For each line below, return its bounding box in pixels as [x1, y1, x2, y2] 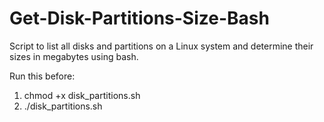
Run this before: [9, 70, 76, 82]
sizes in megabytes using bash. [9, 50, 139, 62]
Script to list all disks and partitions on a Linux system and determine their [9, 40, 314, 52]
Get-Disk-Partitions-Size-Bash [9, 7, 270, 30]
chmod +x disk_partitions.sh [23, 89, 141, 101]

*Instructions for the task*.
With the pictures removed, return the data above word for word.

*Solution for this problem*.
For each line below, return its bounding box in pixels as [x1, y1, x2, y2] 
Run this before: [9, 70, 76, 82]
sizes in megabytes using bash. [9, 50, 139, 62]
Script to list all disks and partitions on a Linux system and determine their [9, 40, 314, 52]
Get-Disk-Partitions-Size-Bash [9, 7, 270, 30]
chmod +x disk_partitions.sh [23, 89, 141, 101]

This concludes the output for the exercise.